Understand the Problem
The question is asking us to determine the probability that Margaret does not have breast cancer given the results of her mammography test, considering the sensitivity, specificity, and prevalence of breast cancer in her age group.
Answer
$0.9205$
Answer for screen readers
The probability that Margaret does not have breast cancer given a positive mammography test is approximately $0.9205$.
Steps to Solve
- Identify Given Information
We have the following data:
- Sensitivity (True Positive Rate) = P(Positive Test | Disease) = 0.85
- Specificity (True Negative Rate) = P(Negative Test | No Disease) = 0.90
- Prevalence = P(Disease) = 0.01
- Calculate the Probability of No Disease
The probability of not having the disease can be calculated using: $$ P(No Disease) = 1 - P(Disease) = 1 - 0.01 = 0.99 $$
- Calculate the Probability of a Positive Test Given No Disease
Using specificity, we find the probability that a person tests positive given that they do not have the disease: $$ P(Positive Test | No Disease) = 1 - P(Negative Test | No Disease) = 1 - 0.90 = 0.10 $$
- Apply Bayes' Theorem to Find P(No Disease | Positive Test)
Now we apply Bayes' theorem: $$ P(No Disease | Positive Test) = \frac{P(Positive Test | No Disease) \cdot P(No Disease)}{P(Positive Test)} $$
- Calculate the Overall Probability of a Positive Test
To calculate $P(Positive Test)$, we consider both cases (having and not having the disease): $$ P(Positive Test) = P(Positive Test | Disease) \cdot P(Disease) + P(Positive Test | No Disease) \cdot P(No Disease) $$ Substituting the values: $$ P(Positive Test) = (0.85 \cdot 0.01) + (0.10 \cdot 0.99) $$ Calculating this gives: $$ P(Positive Test) = 0.0085 + 0.099 = 0.1075 $$
- Calculate P(No Disease | Positive Test)

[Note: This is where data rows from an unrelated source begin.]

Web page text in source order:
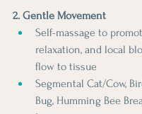
2. Gentle Movement
Self-massage to
relaxation, and local
flow to tissue
Segmental Cat/Cow,
Bug, Humming Bee
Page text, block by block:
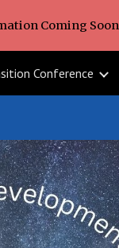
Skip
Coming
Conference
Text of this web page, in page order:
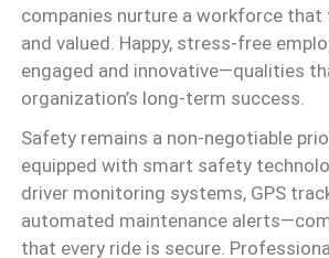
companies nurture a workforce that
and valued. Happy, stress-free
engaged and innovative—qualities
organization’s long-term success.
Safety remains a non-negotiable
equipped with smart safety
driver monitoring systems, GPS
automated maintenance
that every ride is secure.
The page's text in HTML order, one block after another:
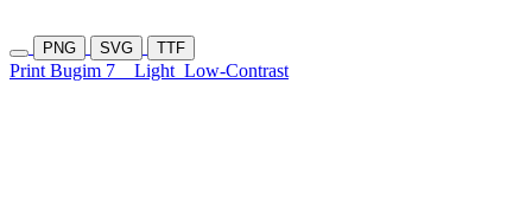
PNG SVG TTF
Print Bugim 7 Light Low-Contrast
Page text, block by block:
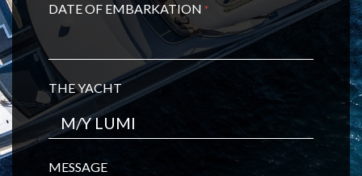
DATE OF EMBARKATION *
THE YACHT
MESSAGE
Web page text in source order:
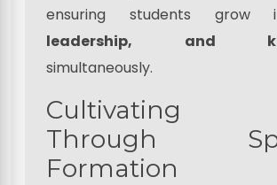
ensuring students
leadership, and
simultaneously.
Cultivating
Through
Formation
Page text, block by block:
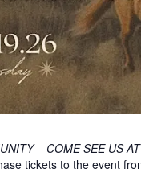
– COME SEE US
tickets to the event
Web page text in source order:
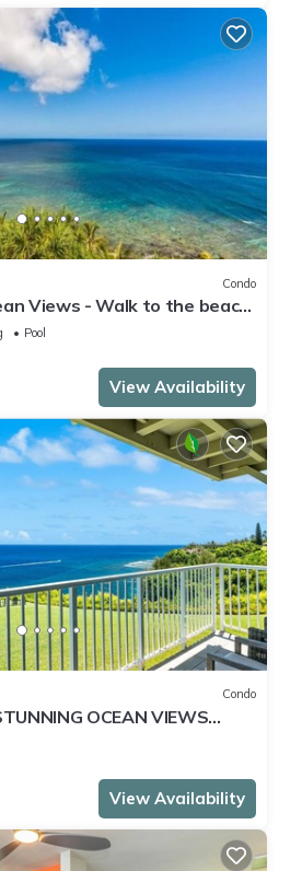
Condo
Views - Walk to the beach
Pool
View Availability
Condo
OCEAN VIEWS
IN THIS 2BR 2BA CONDO
View Availability
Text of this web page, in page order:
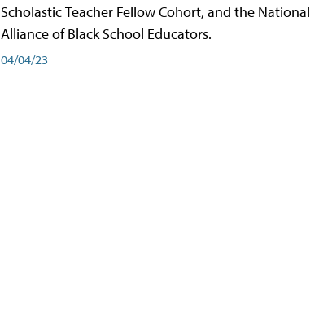
Scholastic Teacher Fellow Cohort, and the National
Alliance of Black School Educators.
04/04/23
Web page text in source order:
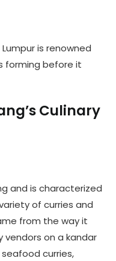
is renowned
forming before it
Culinary
and is characterized
of curries and
from the way it
vendors on a kandar
curries,
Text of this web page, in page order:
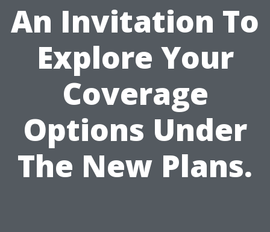
An Invitation To
Explore Your
Coverage
Options Under
The New Plans.
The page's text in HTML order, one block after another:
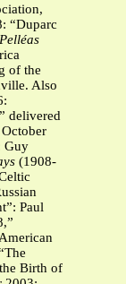
“Duparc
Pelléas
of the
Also
delivered
Guy
(1908-
Paul
Birth of
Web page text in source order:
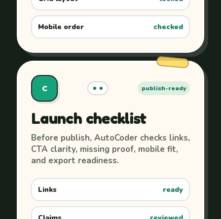
Mobile order checked
C publish-ready
Launch checklist
Before publish, AutoCoder checks links,
CTA clarity, missing proof, mobile fit,
and export readiness.
Links ready
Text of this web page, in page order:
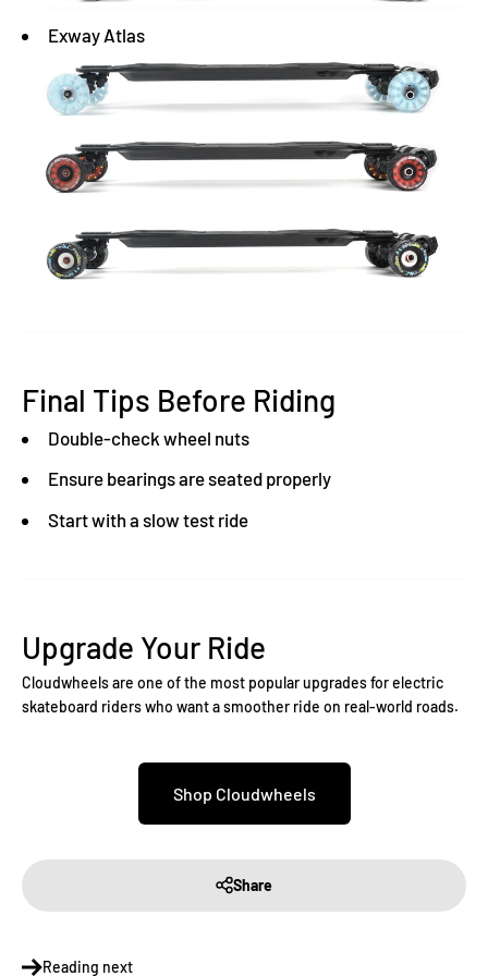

Substituting back into Bayes' theorem: $$ P(No Disease | Positive Test) = \frac{0.10 \cdot 0.99}{0.1075} $$ Calculating this: $$ P(No Disease | Positive Test) = \frac{0.099}{0.1075} \approx 0.9205 $$
The probability that Margaret does not have breast cancer given a positive mammography test is approximately $0.9205$.
More Information
This probability indicates that even with a positive test, there is still a high chance that Margaret does not have breast cancer, highlighting the importance of understanding sensitivity, specificity, and prevalence in medical testing.
Tips
- Confusing sensitivity with specificity; remember that sensitivity relates to detecting disease correctly, whereas specificity relates to correctly identifying those without the disease.
- Not calculating the overall probability of a positive test properly; ensure all components are considered.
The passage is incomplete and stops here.